Grafton law firm takes on NSW Police in High Court
A GRAFTON lawyer has enjoyed one of the biggest wins of his career this week, with a victory over the NSW Police in the High Court of Australia over a wrongful arrest case dating back to 2013.
This week the High Court of Australia dismissed an appeal by the State of New South Wales against a decision made in the Court of Appeal of the Supreme Court concerning the power of a police officer to arrest a person, without a warrant.
According to the summary of the High Court’s findings, in December 2013 Bradford James Robinson entered Sydney City Police Station voluntarily where he was arrested by a constable for breaching the conditions of an AVO, however the constable had no intention, at the time of the arrest, of bringing Mr Robinson before an authorised officer to be dealt with according to law unless it later emerged that there was sufficient reason to charge him.

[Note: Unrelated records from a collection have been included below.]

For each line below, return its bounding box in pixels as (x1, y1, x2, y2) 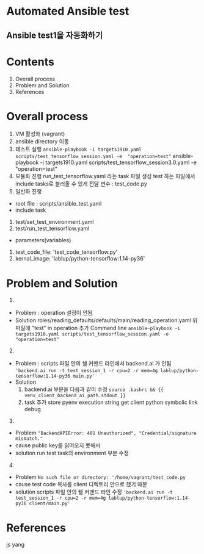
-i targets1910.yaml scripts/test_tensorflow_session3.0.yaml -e (40, 159, 197, 166)
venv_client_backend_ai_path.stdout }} (24, 392, 126, 399)
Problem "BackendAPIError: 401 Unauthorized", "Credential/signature (15, 429, 197, 437)
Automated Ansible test (6, 4, 129, 18)
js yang (6, 541, 25, 549)
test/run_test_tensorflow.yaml (15, 225, 90, 232)
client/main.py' (29, 500, 70, 507)
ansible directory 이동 (15, 138, 69, 145)
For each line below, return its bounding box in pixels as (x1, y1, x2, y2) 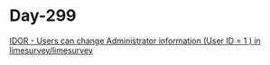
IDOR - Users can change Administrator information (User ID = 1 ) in (9, 35, 262, 46)
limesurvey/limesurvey (9, 44, 93, 55)
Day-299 (9, 5, 77, 26)
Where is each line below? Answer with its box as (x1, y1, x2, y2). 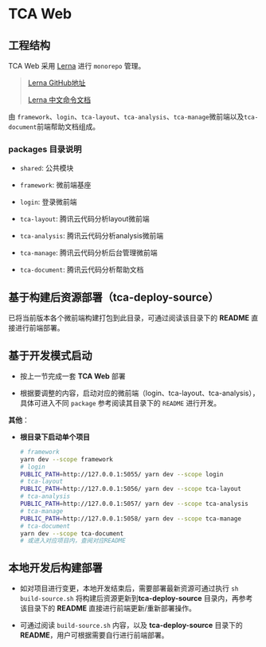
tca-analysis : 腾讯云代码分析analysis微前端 (19, 231, 164, 241)
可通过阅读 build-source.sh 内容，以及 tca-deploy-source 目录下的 (19, 621, 243, 630)
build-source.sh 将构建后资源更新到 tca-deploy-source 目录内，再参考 (19, 594, 253, 603)
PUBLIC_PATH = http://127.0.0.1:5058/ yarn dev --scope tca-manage (19, 515, 241, 523)
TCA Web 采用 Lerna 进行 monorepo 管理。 (8, 61, 146, 70)
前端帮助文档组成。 (37, 122, 100, 131)
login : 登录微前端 (19, 197, 77, 207)
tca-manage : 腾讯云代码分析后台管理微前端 (19, 248, 158, 257)

“An arrest under Section 99 can only be for the purpose, as soon as is reasonably practicable, of taking the arrested person before a magistrate (or other authorised officer) to be dealt with according to law to answer a charge for an offence,” the summary said.
“A majority of the High Court held that it followed that the constable did not have the power to arrest Mr Robinson pursuant to Section 99 when, at the time of the arrest, the constable had not formed the intention to charge him. The arrest was unlawful.”
Foott Law & Co solicitor Joe Fahey helped bring the case to the High Court, along with barristers Dominic Toomey SC, Dallas Morgan and Dean Woodbury, and were before the Justices in September.
Mr Fahey said the case first came to him years ago when Mr Robinson reached out to him over a case of wrongful arrest.
“I’ve been involved in bringing claims against NSW Police for a number of years now, and people seem to find me for whatever reason,” he said.
“Mr Robinson found me and we brought a claim for damages for wrongful arrest in the District Court, which we lost, but we appealed to the Court of Appeal, where we won.”
From there the NSW Police pursued the case further, and the High Court of Australia agreed to hear the case, where arguments were put to the Justices in September.
It took three months for the High Court to reach their decision, where they ultimately sided with the respondent Mr Robinson to find that in NSW, at common law, an arrest can only be
for the purpose of taking the arrested person before a magistrate, or other authorised officer, to be dealt with according to law to answer a charge for an offence.
Mr Fahey said the decision, released on Wednesday, could fundamentally change the arrest powers of the NSW Police.
“It establishes one of the things that must be required before a police officer can make an arrest, and that is an intention of bringing forward a related charge,” he said.
“If police aren’t intending on laying a charge, they can’t make an arrest. They can’t arrest someone for the purpose of questioning, they can’t arrest someone to make an investigation, they’ve got to have the intention of charging someone to make an arrest.
With the decision coming 4-3 from the High Court Justices in Fahey’s favour, he said it was a “nerve-racking” experience.
“Seeing that result was very exciting, it wasn’t unanimous but it’s a win,” he said.
“For this case to reach the High Court the other side had to get leave to appeal the Appeal Court’s decision to the High Court, who said this was an important enough point to warrant them making a decision on it.
“With the defendant the State of NSW, I think I know how Queensland felt for about 10 years after this.
“This was the first time I had been to the High Court and it might be last time. As far as I know it’s the first time someone in Grafton had a run there in around 60 years, according to some of my older laws predecessors.”